(1.) All the appeals arise out of the same accident that resulted in death of a scooterist. The appeal in FAO No.2617 of 1996 is for enhancement of compensation for the death of the scooterist, aged 29 years, where the claimants were widow, two minor children and mother. The Court had assessed the compensation at Rs. 1,15,200/-. The owner is in appeal in FAO No.2412 of 1996 on a plea that the award is wrongly passed against the owner and the liability must have been fastened only on the insurer. The contention was that the accident was a result of deceased himself ramming into a stationary tractor and there was no proof of negligence. Consequently, there is no cause of action for prosecuting the claim. In any event, the driver had a valid driving licence and the Tribunal was in error in relying on an evidence that the endorsement of licence was made subsequent to the accident.
(2.) The accident had taken place on 10.05.1995. The averment in the petition was that the claimant was going on the scooter on GT Road and when he reached in the area of village Teora near Teora on the GT Road, the respondent No.1 who was driving the tractor trolley rashly and negligently and without blowing any horn and violating all the traffic rules caused the accident. In evidence, PW2 had narrated that he saw the deceased overtaking him in his scooter, while he himself was riding a cycle.

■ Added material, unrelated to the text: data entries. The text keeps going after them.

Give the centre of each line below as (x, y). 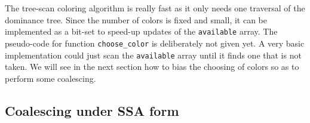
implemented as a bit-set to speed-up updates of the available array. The (141, 31)
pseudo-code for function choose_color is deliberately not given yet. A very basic (155, 43)
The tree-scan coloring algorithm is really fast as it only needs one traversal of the (155, 8)
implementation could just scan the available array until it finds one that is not (153, 55)
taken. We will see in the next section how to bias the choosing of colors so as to (152, 67)
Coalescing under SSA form (92, 110)
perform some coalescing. (50, 78)
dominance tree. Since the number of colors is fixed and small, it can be (136, 19)
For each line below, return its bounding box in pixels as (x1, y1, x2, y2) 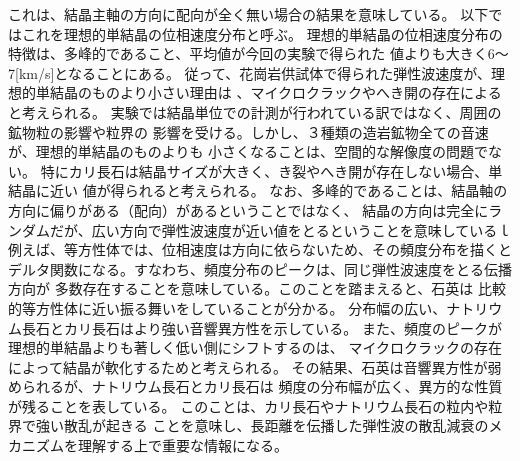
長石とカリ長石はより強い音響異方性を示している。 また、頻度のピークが (21, 317, 502, 338)
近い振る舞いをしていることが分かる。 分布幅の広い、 (91, 297, 447, 318)
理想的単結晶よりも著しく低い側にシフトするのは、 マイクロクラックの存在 (8, 337, 503, 358)
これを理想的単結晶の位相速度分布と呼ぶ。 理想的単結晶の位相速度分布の (21, 23, 503, 44)
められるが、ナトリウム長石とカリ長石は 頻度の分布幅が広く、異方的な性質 (8, 376, 503, 397)
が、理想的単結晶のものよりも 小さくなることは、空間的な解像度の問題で (8, 141, 489, 162)
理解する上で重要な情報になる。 (77, 435, 288, 456)
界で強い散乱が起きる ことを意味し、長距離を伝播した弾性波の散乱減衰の (8, 415, 489, 436)
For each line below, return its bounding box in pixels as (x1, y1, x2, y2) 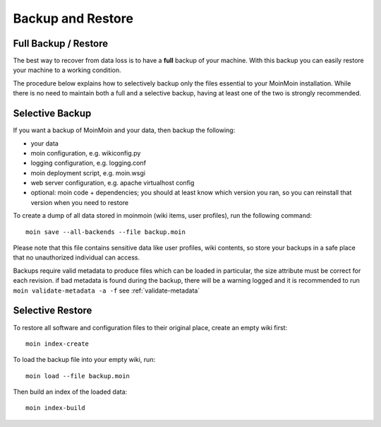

(3.) As regards the claims, the contention that the deceased was himself running a trading company called DK Trading Company, apart from the shop where he was working as a Commission Agent. The claimants produced telephone bills that showed a bi-monthly billing of Rs. 6,000 to Rs. 8,000/- for two consecutive billing periods. This was to lend support for a claimant's plea that he was a trader and he was earning about Rs. 8,000/- per month. The Tribunal, while considering this evidence, reasoned that he was not an income tax assessee. He had also no saving bank account or any amount with the post office. The telephone bills showed that the bills had been raised in his name. The telephone bills could not prove the nature of business activity that he had. The Tribunal, therefore, took the income of the deceased at Rs. 1,000/- per month and assessed the contribution to the family at Rs. 600/- per month. I am of the view that the Tribunal's assessment of income was erroneous. If the wife was giving evidence that her husband was doing his own business as DK Trading Company and was also giving a statement that her husband was a Commission Agent having a shop and if her evidence must be discounted at all, it could be only about her assessment that her husband was earning about Rs. 8,000/- per month. This is on account of the fact that he was not an income tax assessee. There was also evidence that he had shares worth about Rs. 50,000/- and he had investment in some private Company called Golden Forest Company. The counsel for the Insurance Company points out that even the scooter that he was driving was not his own and it had been purchased in the name of his father by borrowing from a bank. He was supporting a family of widow, minor children and mother. I am prepared to assume that he was earning Rs. 5,000/- per month. In the the decision of the Supreme Court in Reshma Kumari and others Versus Madan Mohan and others, decided on 02.04.2013, the question raised was whether a determination of the multiplicand under 1988 Act provided for criterion particularly as regards determination of future prospects.